Work task ▸ Print the data below exactly, but only the lines from the one containing "propeller and jet" down to the one containing "generally the first", inclusive.

Dataset entries:

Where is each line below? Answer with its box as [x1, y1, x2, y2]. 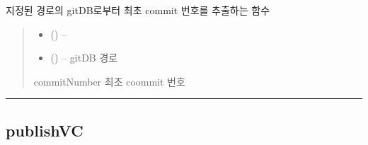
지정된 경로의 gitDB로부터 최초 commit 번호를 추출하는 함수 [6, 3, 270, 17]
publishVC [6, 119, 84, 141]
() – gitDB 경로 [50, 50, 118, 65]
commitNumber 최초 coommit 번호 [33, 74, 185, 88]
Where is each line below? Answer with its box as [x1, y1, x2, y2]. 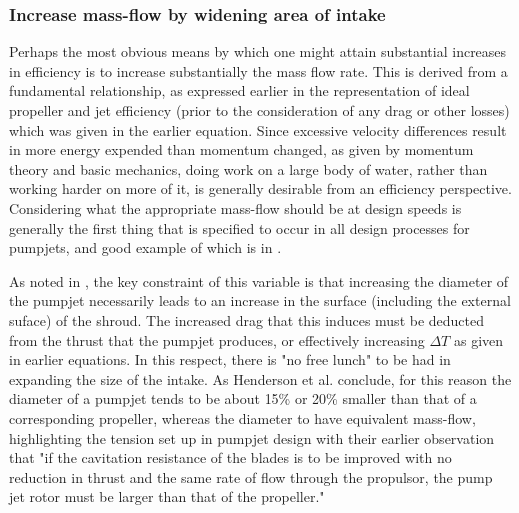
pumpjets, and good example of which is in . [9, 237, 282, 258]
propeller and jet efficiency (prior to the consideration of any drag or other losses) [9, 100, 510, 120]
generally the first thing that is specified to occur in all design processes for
...
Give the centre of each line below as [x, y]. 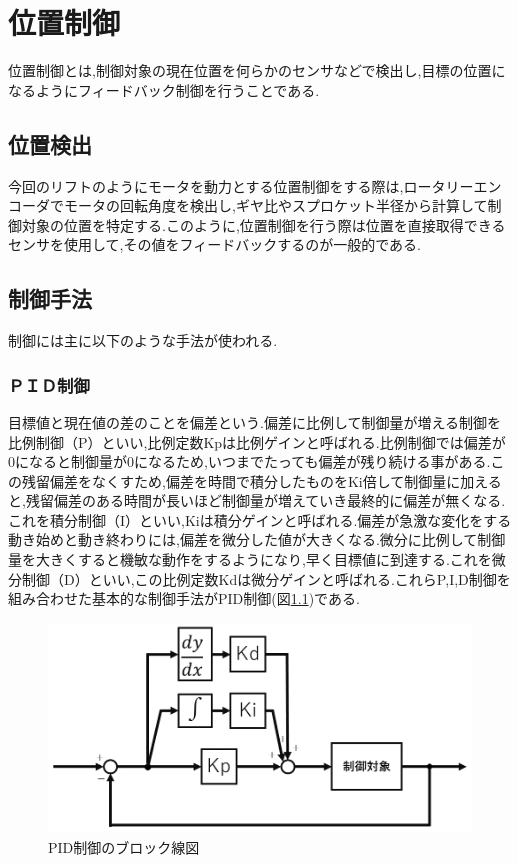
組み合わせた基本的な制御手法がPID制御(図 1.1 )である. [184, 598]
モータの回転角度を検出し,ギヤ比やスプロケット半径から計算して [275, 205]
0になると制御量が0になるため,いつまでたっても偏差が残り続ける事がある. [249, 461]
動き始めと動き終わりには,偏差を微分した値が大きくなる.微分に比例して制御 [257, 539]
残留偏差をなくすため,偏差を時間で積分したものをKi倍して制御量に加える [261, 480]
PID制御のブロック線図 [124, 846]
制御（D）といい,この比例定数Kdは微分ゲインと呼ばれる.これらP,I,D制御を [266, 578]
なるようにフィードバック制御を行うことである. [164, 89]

Result of this task ▸
propeller and jet efficiency (prior to the consideration of any drag or other losses) [9, 100, 510, 120]
generally the first thing that is specified to occur in all design processes for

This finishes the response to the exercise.